(Aim of the task):
In the records below, count every line where the string "desenvolver" appears, and reply with the count only.

(Excerpted data):
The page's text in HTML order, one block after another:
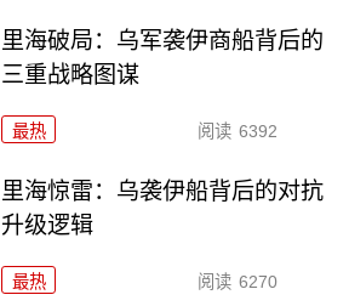
里海破局：乌军袭伊商船背后的
三重战略图谋
最热 阅读 6392
里海惊雷：乌袭伊船背后的对抗
升级逻辑
最热 阅读 6270
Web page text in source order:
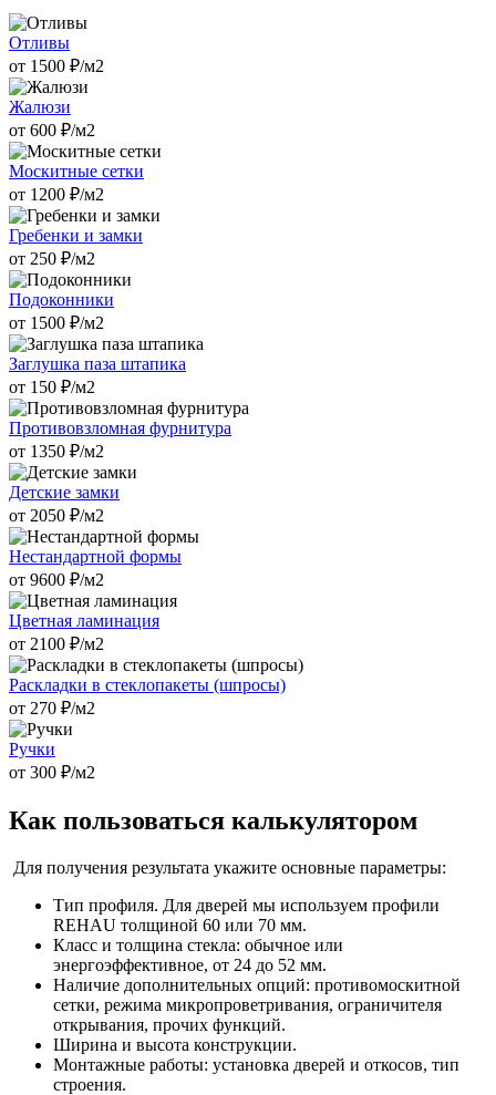
Отливы
от 1500 ₽/м2
Жалюзи
от 600 ₽/м2
Москитные сетки
от 1200 ₽/м2
Гребенки и замки
от 250 ₽/м2
Подоконники
от 1500 ₽/м2
Заглушка паза штапика
от 150 ₽/м2
Противовзломная фурнитура
от 1350 ₽/м2
Детские замки
от 2050 ₽/м2
Нестандартной формы
от 9600 ₽/м2
Цветная ламинация
от 2100 ₽/м2
Раскладки в стеклопакеты (шпросы)
от 270 ₽/м2
Ручки
от 300 ₽/м2
Как пользоваться калькулятором
Для получения результата укажите основные параметры:
Тип профиля. Для дверей мы используем профили
REHAU толщиной 60 или 70 мм.
Класс и толщина стекла: обычное или
энергоэффективное, от 24 до 52 мм.
Наличие дополнительных опций: противомоскитной
сетки, режима микропроветривания, ограничителя
открывания, прочих функций.
Ширина и высота конструкции.
Монтажные работы: установка дверей и откосов, тип
строения.
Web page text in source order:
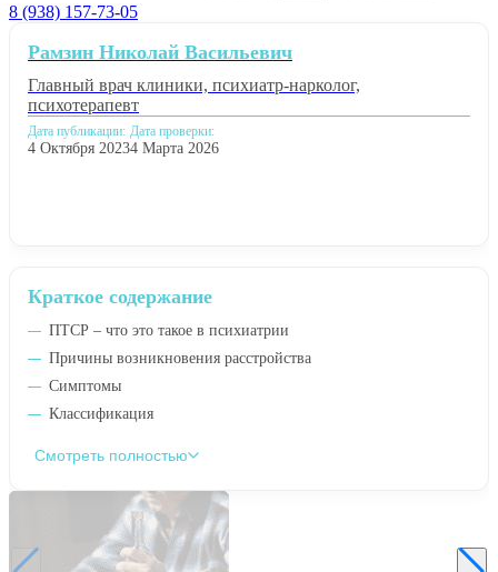
8 (938) 157-73-05
Краткое содержание
ПТСР – что это такое в психиатрии
Причины возникновения расстройства
Симптомы
Классификация
Смотреть полностью
Рамзин Николай Васильевич
Главный врач клиники, психиатр-нарколог,
психотерапевт
Дата публикации:
4 Октября 2023
Дата проверки:
4 Марта 2026
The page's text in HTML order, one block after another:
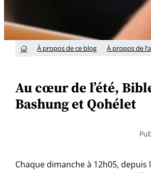
 À propos de ce blog À propos de
Au cœur de l’été,
Bashung et Qohélet
Chaque dimanche à 12h05, depuis
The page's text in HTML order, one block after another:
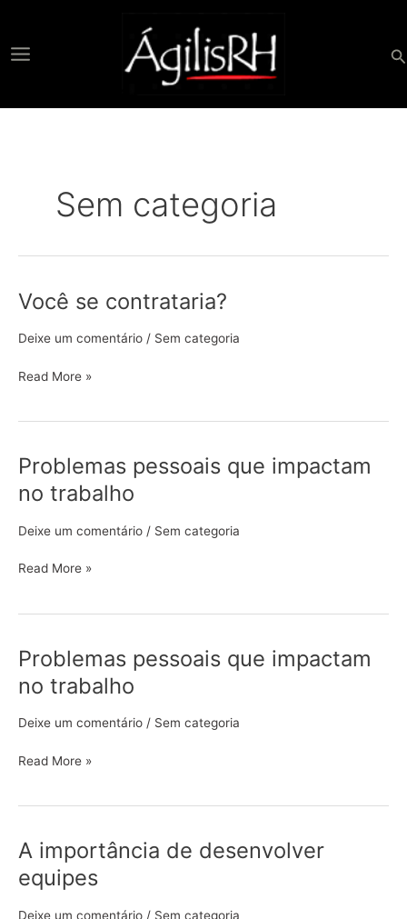
Sem categoria
Você se contrataria?
Deixe um comentário / Sem categoria
Você
contrataria?
Read More »
Problemas pessoais que impactam
no trabalho
Deixe um comentário / Sem categoria
Problemas
que
impactam
trabalho
Read More »
Problemas pessoais que impactam
no trabalho
Deixe um comentário / Sem categoria
Problemas
que
impactam
trabalho
Read More »
A importância de desenvolver
equipes
Deixe um comentário / Sem categoria
A
importância
de
desenvolver
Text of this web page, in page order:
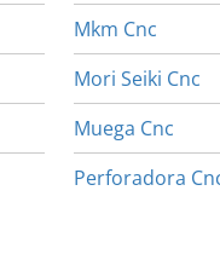
Mkm Cnc
Mori Seiki Cnc
Muega Cnc
Perforadora
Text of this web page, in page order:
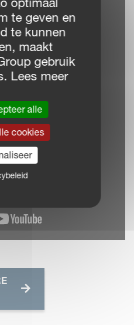
te geven en
te kunnen
maakt
gebruik
Lees meer
alle
cookies
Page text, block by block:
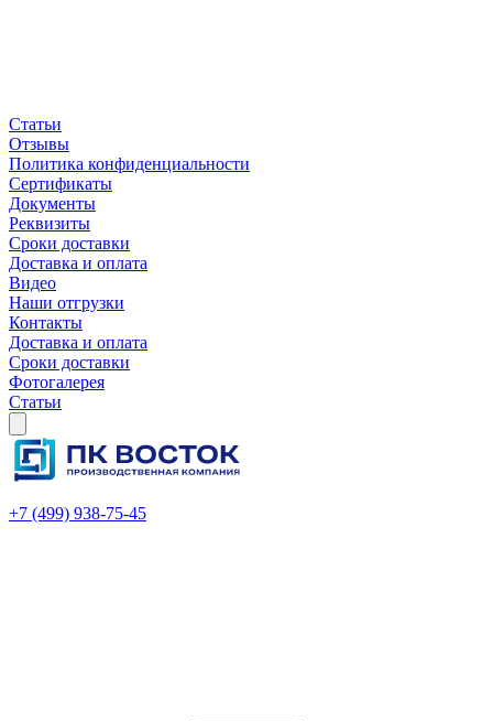
Статьи
Отзывы
Политика конфиденциальности
Сертификаты
Документы
Реквизиты
Сроки доставки
Доставка и оплата
Видео
Наши отгрузки
Контакты
Доставка и оплата
Сроки доставки
Фотогалерея
Статьи
+7 (499) 938-75-45
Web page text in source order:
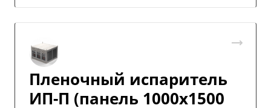
Пленочный испаритель
ИП-П (панель 1000х1500
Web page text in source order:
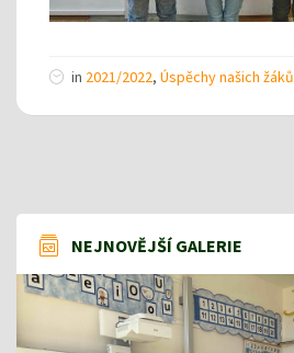
in 2021/2022, Úspěchy našich žáků
NEJNOVĚJŠÍ GALERIE
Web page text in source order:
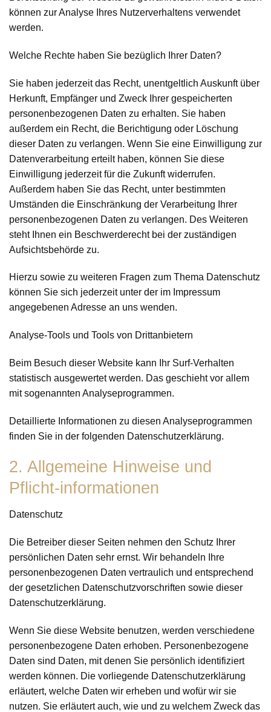
können zur Analyse Ihres Nutzerverhaltens verwendet
werden.
Welche Rechte haben Sie bezüglich Ihrer Daten?
Sie haben jederzeit das Recht, unentgeltlich Auskunft über
Herkunft, Empfänger und Zweck Ihrer gespeicherten
personenbezogenen Daten zu erhalten. Sie haben
außerdem ein Recht, die Berichtigung oder Löschung
dieser Daten zu verlangen. Wenn Sie eine Einwilligung zur
Datenverarbeitung erteilt haben, können Sie diese
Einwilligung jederzeit für die Zukunft widerrufen.
Außerdem haben Sie das Recht, unter bestimmten
Umständen die Einschränkung der Verarbeitung Ihrer
personenbezogenen Daten zu verlangen. Des Weiteren
steht Ihnen ein Beschwerderecht bei der zuständigen
Aufsichtsbehörde zu.
Hierzu sowie zu weiteren Fragen zum Thema Datenschutz
können Sie sich jederzeit unter der im Impressum
angegebenen Adresse an uns wenden.
Analyse-Tools und Tools von Dritt­anbietern
Beim Besuch dieser Website kann Ihr Surf-Verhalten
statistisch ausgewertet werden. Das geschieht vor allem
mit sogenannten Analyseprogrammen.
Detaillierte Informationen zu diesen Analyseprogrammen
finden Sie in der folgenden Datenschutzerklärung.
2. Allgemeine Hinweise und
Pflicht-informationen
Datenschutz
Die Betreiber dieser Seiten nehmen den Schutz Ihrer
persönlichen Daten sehr ernst. Wir behandeln Ihre
personenbezogenen Daten vertraulich und entsprechend
der gesetzlichen Datenschutzvorschriften sowie dieser
Datenschutzerklärung.
Wenn Sie diese Website benutzen, werden verschiedene
personenbezogene Daten erhoben. Personenbezogene
Daten sind Daten, mit denen Sie persönlich identifiziert
werden können. Die vorliegende Datenschutzerklärung
erläutert, welche Daten wir erheben und wofür wir sie
nutzen. Sie erläutert auch, wie und zu welchem Zweck das
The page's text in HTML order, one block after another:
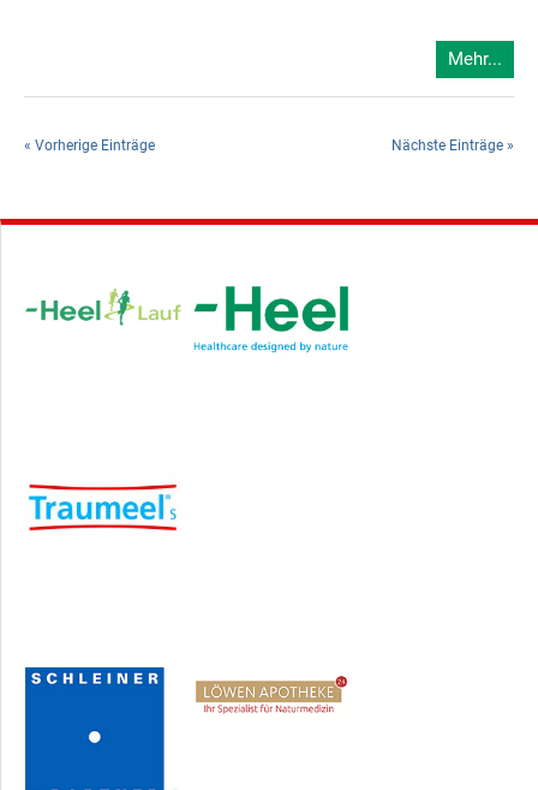
Mehr...
« Vorherige Einträge Nächste Einträge »
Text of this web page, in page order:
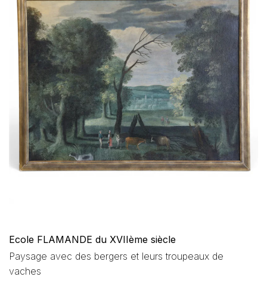
Ecole FLAMANDE du XVIIème siècle
Paysage avec des bergers et leurs troupeaux de
vaches
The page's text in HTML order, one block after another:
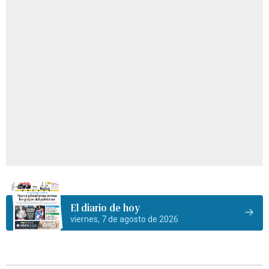
El diario de hoy
viernes, 7 de agosto de 2026

(Exercise result):
2